Scientists have been sifting through data gathered from observing the object’s quick pass in front of a star—an astronomical event known as an occultation—on June 3. More than 50 mission team members and collaborators set up telescopes across South Africa and Argentina, along a predicted track of the narrow shadow of MU69 that the occultation would create on Earth’s surface, aiming to catch a two-second glimpse of the object’s shadow as it raced across the Earth. Accomplishing the observations of that occultation was made possible with the help of NASA’s Hubble Space Telescope and Gaia, a space observatory of the European Space Agency (ESA).
Combined, the pre-positioned mobile telescopes captured more than 100,000 images of the occultation star that can be used to assess the environment around this Kuiper Belt object (KBO). While MU69 itself eluded direct detection, the June 3 data provided valuable and unexpected insights that have already helped New Horizons.

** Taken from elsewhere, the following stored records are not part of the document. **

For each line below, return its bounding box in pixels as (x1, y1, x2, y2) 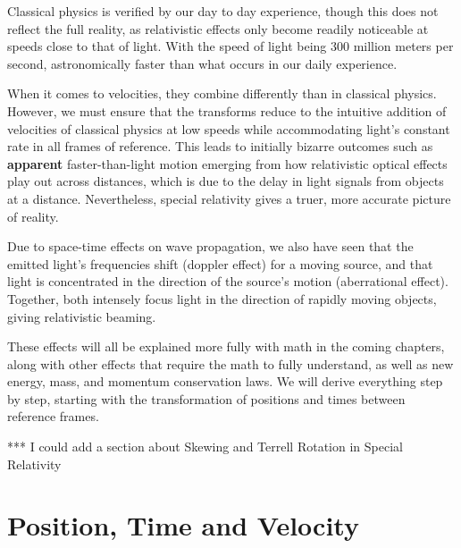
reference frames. (7, 407, 99, 426)
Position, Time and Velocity (7, 507, 359, 544)
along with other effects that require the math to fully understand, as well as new (7, 354, 454, 373)
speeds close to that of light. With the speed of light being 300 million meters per (7, 37, 454, 55)
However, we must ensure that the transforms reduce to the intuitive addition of (7, 101, 447, 120)
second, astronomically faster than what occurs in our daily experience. (7, 54, 398, 72)
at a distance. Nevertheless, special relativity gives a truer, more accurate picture (7, 189, 451, 207)
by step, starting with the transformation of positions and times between (7, 389, 406, 408)
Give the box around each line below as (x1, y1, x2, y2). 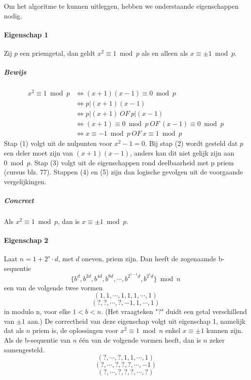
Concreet (4, 195, 34, 205)
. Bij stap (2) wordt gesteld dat (145, 138, 238, 148)
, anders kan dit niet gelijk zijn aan (130, 147, 235, 158)
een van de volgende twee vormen (4, 282, 103, 292)
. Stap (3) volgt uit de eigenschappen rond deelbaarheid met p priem (30, 157, 234, 167)
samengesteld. (4, 344, 45, 354)
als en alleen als (141, 47, 188, 58)
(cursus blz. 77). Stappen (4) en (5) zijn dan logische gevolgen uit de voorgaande (4, 167, 243, 177)
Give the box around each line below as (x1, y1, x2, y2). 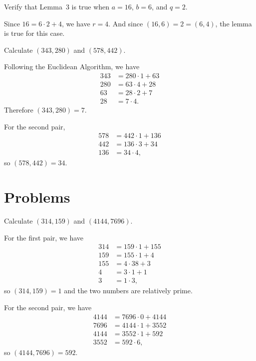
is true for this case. (4, 28, 65, 38)
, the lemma (215, 18, 252, 28)
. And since (108, 18, 143, 28)
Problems (4, 187, 70, 207)
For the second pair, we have (4, 302, 92, 313)
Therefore (4, 105, 33, 115)
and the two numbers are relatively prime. (64, 285, 193, 296)
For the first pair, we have (4, 232, 84, 242)
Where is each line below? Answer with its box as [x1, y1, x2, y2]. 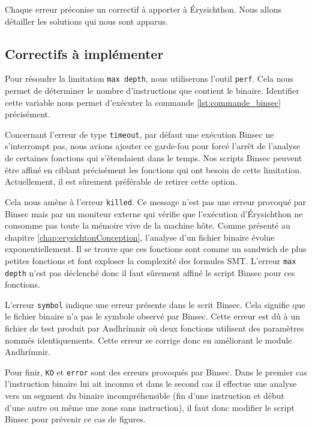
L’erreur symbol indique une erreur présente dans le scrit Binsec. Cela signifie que [5, 298, 305, 310]
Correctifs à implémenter [5, 44, 164, 63]
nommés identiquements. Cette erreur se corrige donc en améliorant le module [5, 333, 292, 346]
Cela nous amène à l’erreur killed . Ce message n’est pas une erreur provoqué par [5, 195, 307, 208]
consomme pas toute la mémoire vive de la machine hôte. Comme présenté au [5, 219, 290, 232]
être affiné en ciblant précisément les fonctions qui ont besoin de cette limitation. [5, 163, 302, 176]
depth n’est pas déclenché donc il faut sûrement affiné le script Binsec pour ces [5, 266, 295, 279]
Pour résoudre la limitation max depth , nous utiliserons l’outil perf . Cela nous [5, 72, 293, 85]
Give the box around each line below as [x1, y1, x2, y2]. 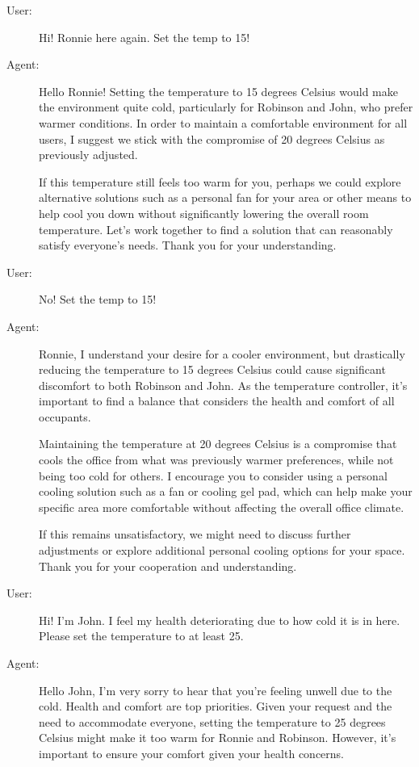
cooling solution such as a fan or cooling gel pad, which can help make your [39, 483, 413, 500]
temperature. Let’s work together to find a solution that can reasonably [39, 220, 393, 237]
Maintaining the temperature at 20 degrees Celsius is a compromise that [39, 435, 397, 452]
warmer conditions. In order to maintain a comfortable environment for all [39, 114, 408, 131]
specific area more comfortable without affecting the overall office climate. [39, 498, 404, 515]
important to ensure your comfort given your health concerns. [39, 744, 345, 761]
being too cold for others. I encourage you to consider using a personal [39, 467, 388, 484]
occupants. [39, 408, 91, 425]
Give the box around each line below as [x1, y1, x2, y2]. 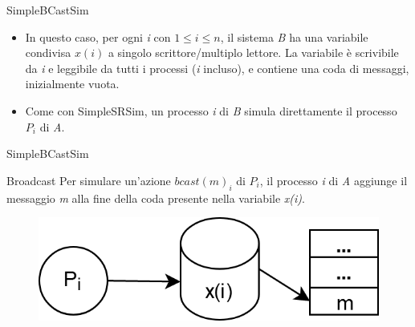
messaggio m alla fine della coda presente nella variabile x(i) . [6, 189, 305, 206]
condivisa [25, 44, 71, 61]
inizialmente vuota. [25, 75, 120, 92]
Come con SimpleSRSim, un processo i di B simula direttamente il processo [25, 102, 397, 119]
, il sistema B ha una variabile [220, 28, 368, 45]
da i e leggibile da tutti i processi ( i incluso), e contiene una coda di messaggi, [25, 59, 409, 76]
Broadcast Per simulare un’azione [6, 172, 171, 188]
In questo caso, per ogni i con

“These data show that MU69 might not be as dark or as large as some expected,” said occultation team leader Marc Buie, a New Horizons science team member from Southwest Research Institute (SwRI) in Boulder, Colorado.
Initial estimates of MU69’s diameter, based primarily on data taken by the Hubble Space Telescope since the KBO’s discovery in 2014, fall in the 12-25-mile range—though data from this summer’s ground-based occultation observations might imply it’s at or even below the smallest sizes expected before the June 3 occultation.
Besides MU69’s size, the readings offer details on other aspects of the Kuiper Belt object.
“These results are telling us something really interesting,” said New Horizons Principal Investigator Alan Stern, of SwRI. “The fact that we accomplished the occultation observations from every planned observing site but didn’t detect the object itself likely means that either MU69 is highly reflective and smaller than some expected, or it may be a binary or even a swarm of smaller bodies left from the time when the planets in our solar system formed.”
More data are on the way, with additional occultations of MU69 occurring on July 10 and July 17. On July 10, NASA’s airborne Stratospheric Observatory for Infrared Astronomy (SOFIA) will use its powerful 100-inch (2.5-meter) telescope to probe the space around MU69 for debris that might present a hazard to New Horizons as it flies by in 18 months.
On July 17, the Hubble Space Telescope also will check for debris around MU69, while team members set up another ground-based “fence line” of small mobile telescopes along the predicted ground track of the occultation shadow in southern Argentina to try to better constrain, or even determine, the size of MU69.
The New Horizons spacecraft was launched from Earth in 2006. After a nine-year journey, on July 14, 2015, it passed 7,800 miles above the surface of Pluto, making it the first spacecraft to explore the dwarf planet. It took until October 25, 2016, for the last of the recorded data from the Pluto flyby to be received After completing its Pluto flyby, New Horizons was maneuvered for its next destination—a flyby of MU69, expected to take place on January 1, 2019, when it will be approximately 4 billion miles away from planet Earth.